The feel is brisk and needling in the best way: strong enough to feel like a real shower on modest plumbing, never so harsh that you flinch. Wide luxury heads drizzle when the pressure dips. The Ultra does not, which is why it has a second life as the go-to head for low water pressure homes.
The numbers
We do not repeat spec-sheet numbers here. We are measuring our own unit the honest way: a bucket, a timer, and a before/after comparison against the builder-grade head it replaced.
Until those numbers are in, we will only say what the law says: shower heads sold in the US are capped at 2.5 gallons per minute, and the Ultra’s magic is about how it uses flow, not how much it uses. Details on restrictors and state rules live in the FAQ.
Build quality
A plastic shower head sounds like a downgrade until you live with one. Polycarbonate does not rust, pit, or peel. There is no plated finish for hard water to destroy, no rubber nozzles to harden and crack, no swivel-ball innards to seize. It is light enough that the shower arm carries it without sagging and tough enough to shrug off being dropped in a suitcase, which is exactly where its most devoted fans keep a spare.
Maintenance is a 30-minute vinegar soak a few times a year. The head unscrews by hand, soaks, and goes back on. No tools have ever been involved in any part of this product’s life.
Living with it
Installation took about two minutes the first time and gets faster with practice; the install guide covers it, but the summary is: unscrew old head, hand-tighten new one, done. No thread tape, no wrench, no drama.
Day to day it simply works, every time, identically. The absence of modes means there is nothing to fiddle back into position and nothing to break. It is the appliance equivalent of a cast-iron pan.
The honest downsides
- It looks like $12.95. The white version has a certain retro Italian charm, but nobody will mistake it for a spa fixture. You are paying for the shower, not the jewelry.

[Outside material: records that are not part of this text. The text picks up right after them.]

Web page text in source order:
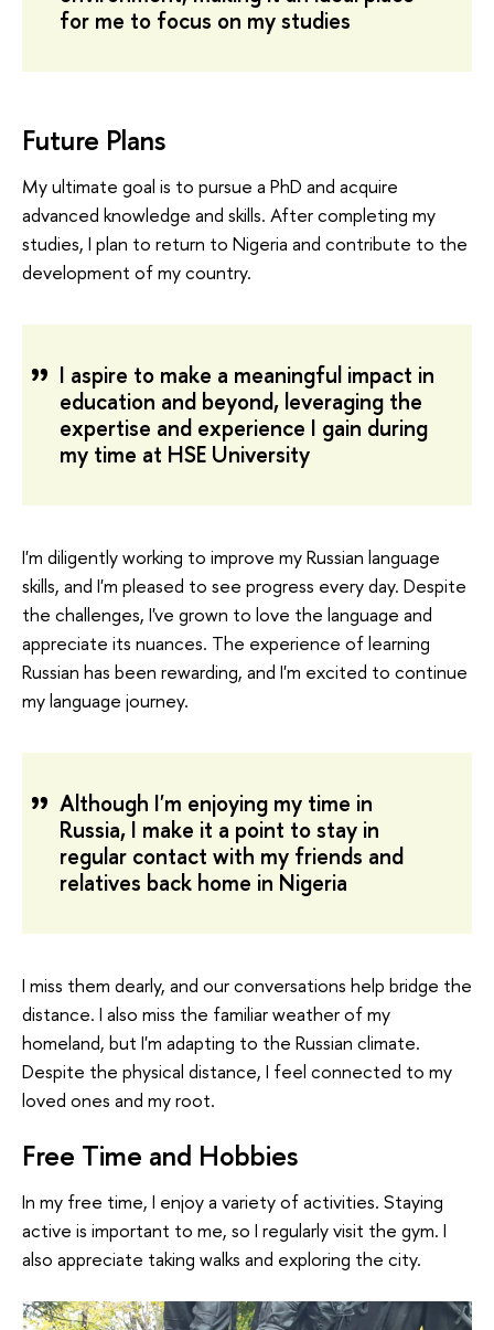
for me to focus on my studies
Future Plans
My ultimate goal is to pursue a PhD and acquire
advanced knowledge and skills. After completing my
studies, I plan to return to Nigeria and contribute to the
development of my country.
I aspire to make a meaningful impact in
education and beyond, leveraging the
expertise and experience I gain during
my time at HSE University
I'm diligently working to improve my Russian language
skills, and I'm pleased to see progress every day. Despite
the challenges, I've grown to love the language and
appreciate its nuances. The experience of learning
Russian has been rewarding, and I'm excited to continue
my language journey.
Although I'm enjoying my time in
Russia, I make it a point to stay in
regular contact with my friends and
relatives back home in Nigeria
I miss them dearly, and our conversations help bridge the
distance. I also miss the familiar weather of my
homeland, but I'm adapting to the Russian climate.
Despite the physical distance, I feel connected to my
loved ones and my root.
Free Time and Hobbies
In my free time, I enjoy a variety of activities. Staying
active is important to me, so I regularly visit the gym. I
also appreciate taking walks and exploring the city.

- One spray mode. If you genuinely use massage or mist settings, the Ultra does not have them and never will.
- Buying one takes slight effort. It lives in small storefronts and one Amazon listing, not in the aisle at the hardware store, and lookalikes exist.
How does it stack against the big names? We ran the honest comparisons: Moen, Delta, High Sierra, and Speakman.
Verdict
5 out of 5. The Siroflex Ultra does the one job a shower head has, does it better than anything else we have tried, and costs less than lunch. Get one from a genuine seller, install it in two minutes, and stop thinking about shower heads for a decade or two.